July CSS Awareness Post

Pauline Conolly’s CSS post can also be found on her web page, Pauline Conolly, ‘writer, historian, lover of books and birds’

A  RARE AND BAFFLING ILLNESS – CHURG STRAUSS SYNDROME!

Being encouraged to exercise by a sweet little freind

 

This is the first time I have written a blog about the very rare auto-immune condition I was diagnosed with after collapsing in January, 2012.  It was a huge shock, especially as I  had just signed the contract for my first book.

Churg Strauss Syndrome (CSS)  is a form of vasculitis  (inflammation of the blood vessels) . It was first described by  Jacob Churg and Lotte Strauss  at  New York’s Mount Sinai Hospital, in 1951.  Coincidently, this was  the year I was born.  Recently the more medically descriptive (but  impossible to pronounce  or remember)   name of  eosinophillic  granulomatosis with polyangitis (EGPA) has been preferred, though certainly not by me!  The disease in not contagious and nor is it inherited.  It is extremely hard to diagnose and variable in both presentation and progression. However,  there are generally  three stages. The first involves  adult-onset asthma and allergic rhinitis.  Repeated surgery to remove nasal polyps is  common.

In the  second stage, white blood cells called eosinophils  become elevated and  can cause  insidious damage to organs such as the lungs and digestive system.  Despite having smoked for many years in my foolish youth, my lungs somehow  escaped unscathed.

Micrograph of eosinophilic vasculitis

 

The third and most serious stage  leads to neuropathy  (nerve damage)  and  full-on vasculitis.  If the  heart and brain are affected, as in my case,   the condition is life-threatening. Several months after  my original stay in  hospital I was readmitted for surgery to remove fluid  from around my heart.  It was  a setback, but I recovered well.

 

Recovering after surgery, April 2012

At this point,  there is no cure for CSS.   Worse still, the medications  used to control it and to achieve remission  include  steroids and  powerful  immunosuppressants. Both drugs  have severe side-effects.  Prolonged steroid use leads to puffiness of the face , weight gain and loss of bone density .  Immunosuppressants leave the body vulnerable to infections and cause hair loss. Changes to body image are difficult to cope with , especially when  insensitive remarks are made.   Naturally  the great hope among medical experts and patients is that a cure will be found, or that less toxic drugs will be developed.  Happily, there  ARE  new treatments on the horizon.

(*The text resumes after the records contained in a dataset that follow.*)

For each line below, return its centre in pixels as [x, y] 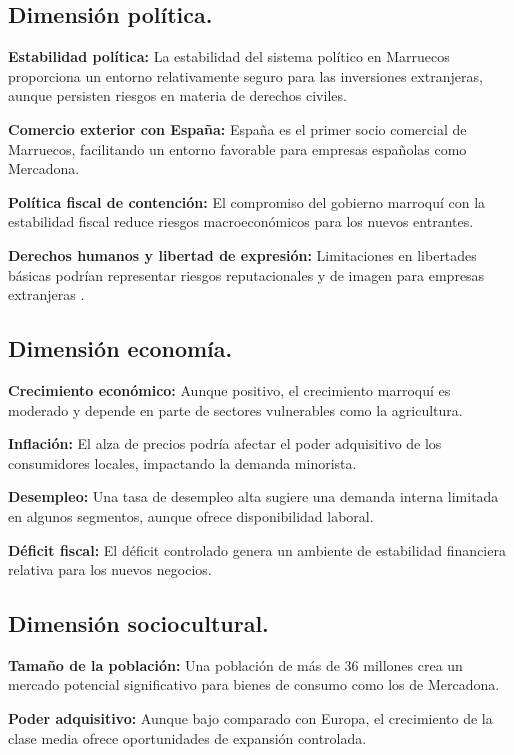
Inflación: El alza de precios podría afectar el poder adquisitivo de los [225, 443]
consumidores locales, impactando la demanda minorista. [182, 462]
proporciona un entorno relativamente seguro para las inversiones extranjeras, [245, 75]
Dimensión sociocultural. [138, 623]
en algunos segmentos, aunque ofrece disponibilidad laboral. [191, 515]
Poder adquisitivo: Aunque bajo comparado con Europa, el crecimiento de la [250, 718]
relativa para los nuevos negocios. [110, 569]
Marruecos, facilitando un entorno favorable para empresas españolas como [237, 148]
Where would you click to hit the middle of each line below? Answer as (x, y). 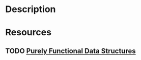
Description (31, 9)
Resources (29, 33)
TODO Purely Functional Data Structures (70, 51)
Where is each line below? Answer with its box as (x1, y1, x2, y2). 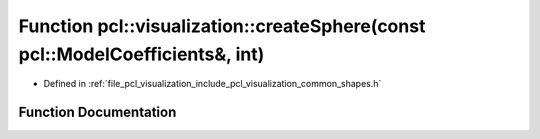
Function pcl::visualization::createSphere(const (18, 15, 426, 37)
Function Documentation (18, 104, 177, 121)
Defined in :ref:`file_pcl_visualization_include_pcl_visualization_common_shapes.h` (43, 78, 382, 90)
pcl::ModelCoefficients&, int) (18, 43, 265, 65)
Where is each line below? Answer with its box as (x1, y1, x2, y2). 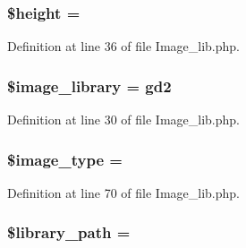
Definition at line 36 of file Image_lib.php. (7, 37, 241, 56)
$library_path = (7, 221, 131, 244)
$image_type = (7, 148, 123, 170)
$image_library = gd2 (7, 74, 172, 97)
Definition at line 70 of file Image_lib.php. (7, 183, 241, 201)
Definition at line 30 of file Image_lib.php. (7, 110, 241, 129)
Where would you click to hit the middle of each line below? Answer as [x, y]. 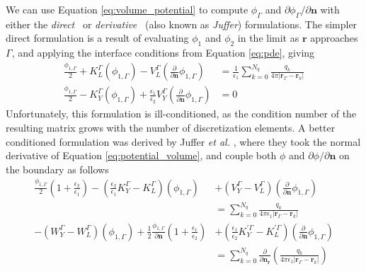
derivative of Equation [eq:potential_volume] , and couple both [141, 155]
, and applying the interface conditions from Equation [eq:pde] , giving [163, 53]
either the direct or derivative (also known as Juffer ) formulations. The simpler [182, 24]
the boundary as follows [57, 169]
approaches [334, 38]
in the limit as [268, 38]
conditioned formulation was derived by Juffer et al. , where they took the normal [183, 141]
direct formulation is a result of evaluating [97, 38]
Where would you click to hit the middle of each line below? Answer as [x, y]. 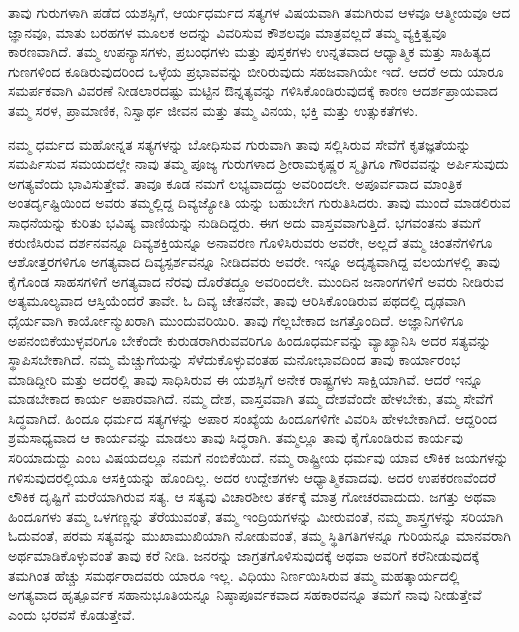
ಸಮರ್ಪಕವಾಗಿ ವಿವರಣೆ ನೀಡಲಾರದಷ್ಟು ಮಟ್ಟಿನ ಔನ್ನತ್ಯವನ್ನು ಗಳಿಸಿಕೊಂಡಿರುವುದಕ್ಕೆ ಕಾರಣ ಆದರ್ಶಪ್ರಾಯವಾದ [253, 90]
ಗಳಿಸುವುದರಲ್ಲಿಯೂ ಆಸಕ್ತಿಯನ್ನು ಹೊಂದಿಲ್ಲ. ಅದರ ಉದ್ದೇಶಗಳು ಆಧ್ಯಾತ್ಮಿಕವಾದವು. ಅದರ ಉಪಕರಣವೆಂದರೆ [252, 476]
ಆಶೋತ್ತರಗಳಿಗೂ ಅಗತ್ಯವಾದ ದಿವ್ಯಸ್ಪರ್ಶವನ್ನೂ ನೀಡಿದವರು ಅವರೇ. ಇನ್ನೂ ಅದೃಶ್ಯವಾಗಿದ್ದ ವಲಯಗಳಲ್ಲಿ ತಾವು [254, 261]
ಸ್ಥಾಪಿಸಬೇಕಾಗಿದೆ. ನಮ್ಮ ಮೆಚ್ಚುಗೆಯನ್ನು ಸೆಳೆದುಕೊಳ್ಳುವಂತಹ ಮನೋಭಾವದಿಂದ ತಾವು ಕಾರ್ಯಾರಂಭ [234, 359]
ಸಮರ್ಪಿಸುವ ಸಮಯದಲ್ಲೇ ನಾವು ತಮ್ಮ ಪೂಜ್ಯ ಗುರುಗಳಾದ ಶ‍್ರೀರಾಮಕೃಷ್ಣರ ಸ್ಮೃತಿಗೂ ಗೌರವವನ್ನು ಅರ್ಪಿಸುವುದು [258, 163]
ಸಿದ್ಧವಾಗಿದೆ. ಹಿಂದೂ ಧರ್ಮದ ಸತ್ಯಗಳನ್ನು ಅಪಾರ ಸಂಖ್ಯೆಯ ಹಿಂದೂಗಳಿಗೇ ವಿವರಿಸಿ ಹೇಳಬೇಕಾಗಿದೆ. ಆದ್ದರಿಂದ [253, 417]
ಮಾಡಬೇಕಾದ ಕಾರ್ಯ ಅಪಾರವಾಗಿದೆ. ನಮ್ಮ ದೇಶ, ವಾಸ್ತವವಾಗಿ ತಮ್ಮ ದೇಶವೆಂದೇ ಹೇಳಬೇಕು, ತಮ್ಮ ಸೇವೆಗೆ [251, 398]
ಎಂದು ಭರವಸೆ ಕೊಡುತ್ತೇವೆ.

The following picture was taken as a publicity shot for my publishers. Looking at it now, I can see that the shape of my face was  changing.

The effects of steroid use.

I consider myself  extremely  fortunate.  Like many patients, I was already in stage  three  at diagnosis, but  most of the damage that had occurred was  reversed.  After 18 months of treatment I achieved  full remission and  am now off  all  CSS medication.   I am  still  more easily fatigued and  have   some residual  numbness in my feet,  but otherwise I feel perfectly  well.    I am one of the few people who manage to reach this stage.  Of course, there is no guarantee that I will not have a ‘flare’.   However, my specialist  tells me that if this occurs it is likely to be less severe, and therefore reaching remission would be easier.

I belong to  a wonderful CSS support group, which  currently has over 450 members world-wide. We have  chosen July 1 to speak out  about our condition in an effort to raise awareness of what is  a  debilitating and  still sometimes fatal   disease.  Increased awareness will lead to greater research  and perhaps the miracle of a cure.  The impetus for our  PR blitz  was the recent death of one of our members, who died six months after diagnosis, aged just  44.   RIP  Kevin.

I am  currently collaborating with several other people on a book about Churg Strauss Syndrome, to be edited by  US group member,  Amy Launiere.